*RECORDS*:
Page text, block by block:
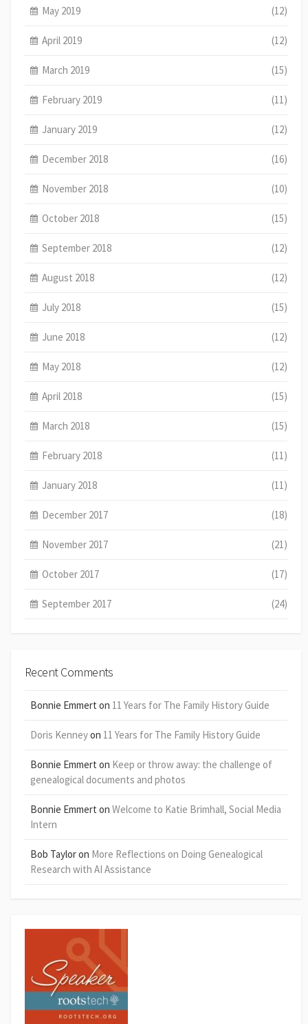
May 2019 (12)
April 2019 (12)
March 2019 (15)
February 2019 (11)
January 2019 (12)
December 2018 (16)
November 2018 (10)
October 2018 (15)
September 2018 (12)
August 2018 (12)
July 2018 (15)
June 2018 (12)
May 2018 (12)
April 2018 (15)
March 2018 (15)
February 2018 (11)
January 2018 (11)
December 2017 (18)
November 2017 (21)
October 2017 (17)
September 2017 (24)
Recent Comments
Bonnie Emmert on 11 Years for The Family History Guide
Doris Kenneyon 11 Years for The Family History Guide
Bonnie Emmert on Keep or throw away: the challenge of
genealogical documents and photos
Bonnie Emmert on Welcome to Katie Brimhall, Social Media
Intern
Bob Tayloron More Reflections on Doing Genealogical
Research with AI Assistance
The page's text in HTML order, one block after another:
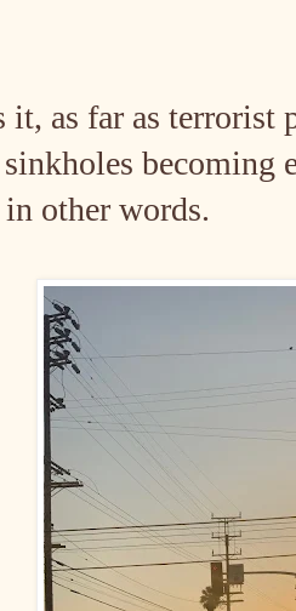
it, as far as
becoming
other words.
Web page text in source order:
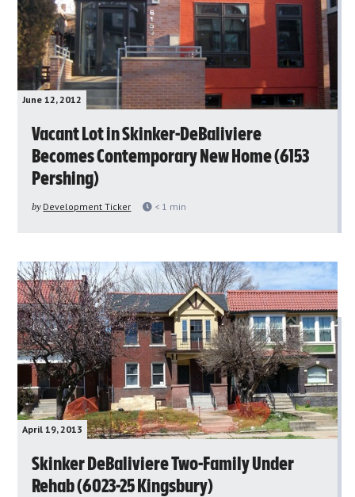
June 12, 2012
Vacant Lot in Skinker-DeBaliviere
Becomes Contemporary New Home (6153
Pershing)
by Development Ticker < 1 min
April 19, 2013
Skinker DeBaliviere Two-Family Under
Rehab (6023-25 Kingsbury)
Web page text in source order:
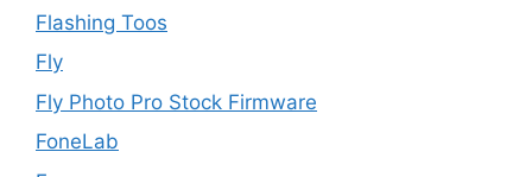
Flashing Toos
Fly
Fly Photo Pro Stock Firmware
FoneLab
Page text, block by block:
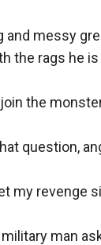
and messy
the rags he
the
question,
my revenge
military man
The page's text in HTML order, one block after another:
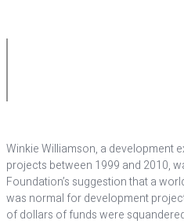
Winkie Williamson, a development
projects between 1999 and 2010,
Foundation’s suggestion that a
was normal for development
of dollars of funds were
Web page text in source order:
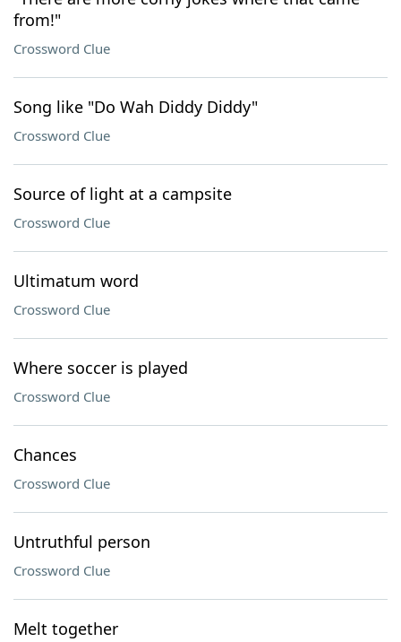
from!"
Crossword Clue
Song like "Do Wah Diddy Diddy"
Crossword Clue
Source of light at a campsite
Crossword Clue
Ultimatum word
Crossword Clue
Where soccer is played
Crossword Clue
Chances
Crossword Clue
Untruthful person
Crossword Clue
Melt together
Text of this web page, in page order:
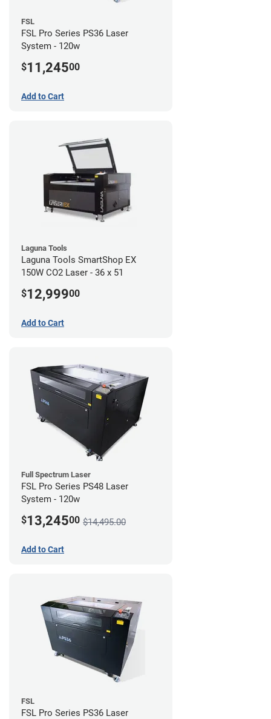
FSL
FSL Pro Series PS36 Laser
System - 120w
$11,24500
Add to Cart
Laguna Tools
Laguna Tools SmartShop EX
150W CO2 Laser - 36 x 51
$12,99900
Add to Cart
Full Spectrum Laser
FSL Pro Series PS48 Laser
System - 120w
$13,24500 $14,495.00
Add to Cart
FSL
FSL Pro Series PS36 Laser
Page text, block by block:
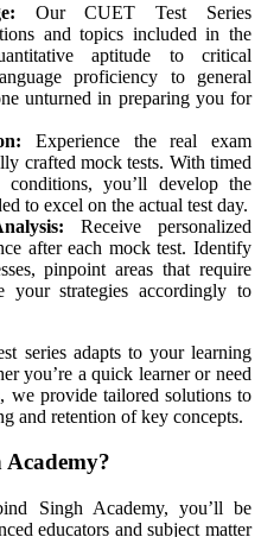
Our CUET Test Series
and topics included in the
aptitude to critical
proficiency to general
unturned in preparing you for
Experience the real exam
crafted mock tests. With timed
conditions, you’ll develop the
to excel on the actual test day.
Receive personalized
after each mock test. Identify
pinpoint areas that require
your strategies accordingly to
series adapts to your learning
you’re a quick learner or need
we provide tailored solutions to
and retention of key concepts.
Singh Academy, you’ll be
educators and subject matter
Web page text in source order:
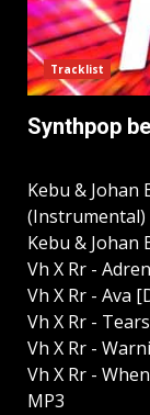
Tracklist
Synthpop
Kebu & Johan
(Instrumental)
Kebu & Johan
Vh X Rr -
Vh X Rr - Ava
Vh X Rr -
Vh X Rr -
Vh X Rr -
MP3
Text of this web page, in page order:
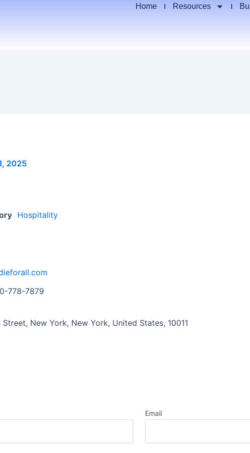
Home Resources
2025
Hospitality
778-7879
Street, New York, New York, United States, 10011
Email
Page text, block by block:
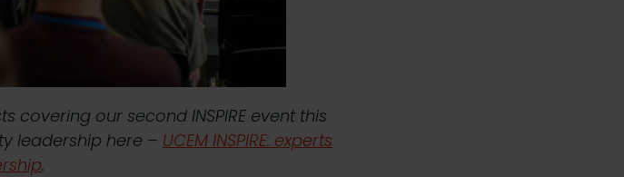
covering our second INSPIRE event this
leadership here – UCEM INSPIRE: experts
.
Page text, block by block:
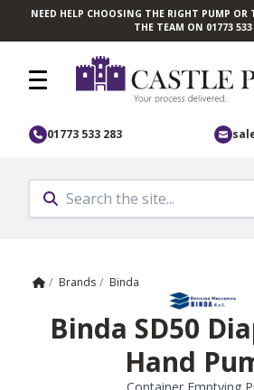
Skip to main content
NEED HELP CHOOSING THE RIGHT PUMP OR
THE TEAM ON 01773
01773 533 283
Home
/ Brands / Binda
Binda SD50
Hand
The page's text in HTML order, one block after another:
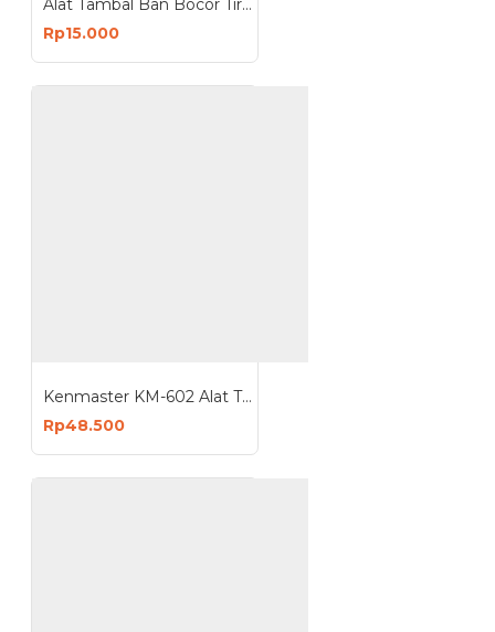
Rp15.000
Kenmaster KM-602 Alat Tambal Ban Besi Tire Repair Kit 7Pcs
Rp48.500
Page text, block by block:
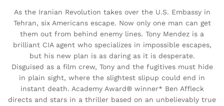
As the Iranian Revolution takes over the U.S. Embassy in
Tehran, six Americans escape. Now only one man can get
them out from behind enemy lines. Tony Mendez is a
brilliant CIA agent who specializes in impossible escapes,
but his new plan is as daring as it is desperate.
Disguised as a film crew, Tony and the fugitives must hide
in plain sight, where the slightest slipup could end in
instant death. Academy Award® winner* Ben Affleck
directs and stars in a thriller based on an unbelievably true
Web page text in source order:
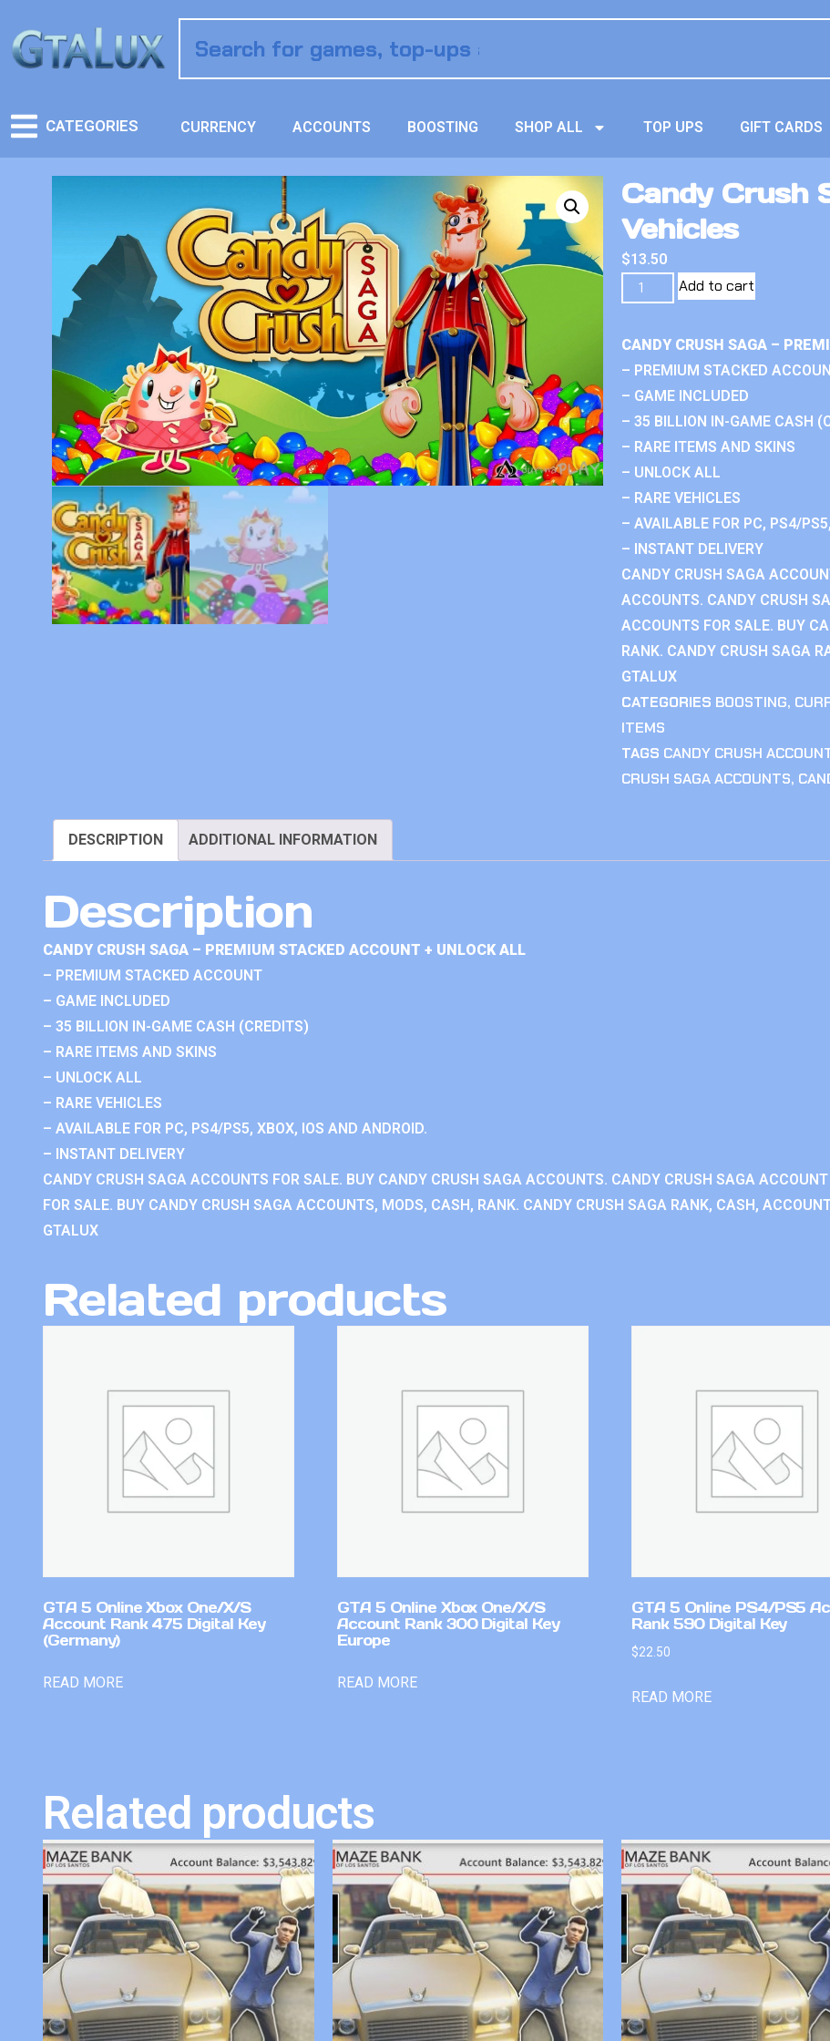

*YOUR ASSIGNMENT*:
Give back all of the material exactly, though without the images it contains.

*SOLUTION*:
Page text, block by block:
May 2019 (12)
April 2019 (12)
March 2019 (15)
February 2019 (11)
January 2019 (12)
December 2018 (16)
November 2018 (10)
October 2018 (15)
September 2018 (12)
August 2018 (12)
July 2018 (15)
June 2018 (12)
May 2018 (12)
April 2018 (15)
March 2018 (15)
February 2018 (11)
January 2018 (11)
December 2017 (18)
November 2017 (21)
October 2017 (17)
September 2017 (24)
Recent Comments
Bonnie Emmert on 11 Years for The Family History Guide
Doris Kenneyon 11 Years for The Family History Guide
Bonnie Emmert on Keep or throw away: the challenge of
genealogical documents and photos
Bonnie Emmert on Welcome to Katie Brimhall, Social Media
Intern
Bob Tayloron More Reflections on Doing Genealogical
Research with AI Assistance
The page's text in HTML order, one block after another:
it, as far as
becoming
other words.
Web page text in source order:
June 12, 2012
Vacant Lot in Skinker-DeBaliviere
Becomes Contemporary New Home (6153
Pershing)
by Development Ticker < 1 min
April 19, 2013
Skinker DeBaliviere Two-Family Under
Rehab (6023-25 Kingsbury)
Web page text in source order:
Flashing Toos
Fly
Fly Photo Pro Stock Firmware
FoneLab
Page text, block by block:
and messy
the rags he
the
question,
my revenge
military man
The page's text in HTML order, one block after another:
Winkie Williamson, a development
projects between 1999 and 2010,
Foundation’s suggestion that a
was normal for development
of dollars of funds were
Web page text in source order:
from!"
Crossword Clue
Song like "Do Wah Diddy Diddy"
Crossword Clue
Source of light at a campsite
Crossword Clue
Ultimatum word
Crossword Clue
Where soccer is played
Crossword Clue
Chances
Crossword Clue
Untruthful person
Crossword Clue
Melt together
Text of this web page, in page order:
FSL
FSL Pro Series PS36 Laser
System - 120w
$11,24500
Add to Cart
Laguna Tools
Laguna Tools SmartShop EX
150W CO2 Laser - 36 x 51
$12,99900
Add to Cart
Full Spectrum Laser
FSL Pro Series PS48 Laser
System - 120w
$13,24500 $14,495.00
Add to Cart
FSL
FSL Pro Series PS36 Laser
Page text, block by block:
Our CUET Test Series
and topics included in the
aptitude to critical
proficiency to general
unturned in preparing you for
Experience the real exam
crafted mock tests. With timed
conditions, you’ll develop the
to excel on the actual test day.
Receive personalized
after each mock test. Identify
pinpoint areas that require
your strategies accordingly to
series adapts to your learning
you’re a quick learner or need
we provide tailored solutions to
and retention of key concepts.
Singh Academy, you’ll be
educators and subject matter
Web page text in source order:
Tracklist
Synthpop
Kebu & Johan
(Instrumental)
Kebu & Johan
Vh X Rr -
Vh X Rr - Ava
Vh X Rr -
Vh X Rr -
Vh X Rr -
MP3
Text of this web page, in page order:
Home Resources
2025
Hospitality
778-7879
Street, New York, New York, United States, 10011
Email
Page text, block by block:
covering our second INSPIRE event this
leadership here – UCEM INSPIRE: experts
.
Page text, block by block:
Skip to main content
NEED HELP CHOOSING THE RIGHT PUMP OR
THE TEAM ON 01773
01773 533 283
Home
/ Brands / Binda
Binda SD50
Hand
The page's text in HTML order, one block after another:
Rp15.000
Kenmaster KM-602 Alat Tambal Ban Besi Tire Repair Kit 7Pcs
Rp48.500
Page text, block by block:
As the Iranian Revolution takes over the U.S. Embassy in
Tehran, six Americans escape. Now only one man can get
them out from behind enemy lines. Tony Mendez is a
brilliant CIA agent who specializes in impossible escapes,
but his new plan is as daring as it is desperate.
Disguised as a film crew, Tony and the fugitives must hide
in plain sight, where the slightest slipup could end in
instant death. Academy Award® winner* Ben Affleck
directs and stars in a thriller based on an unbelievably true
Web page text in source order:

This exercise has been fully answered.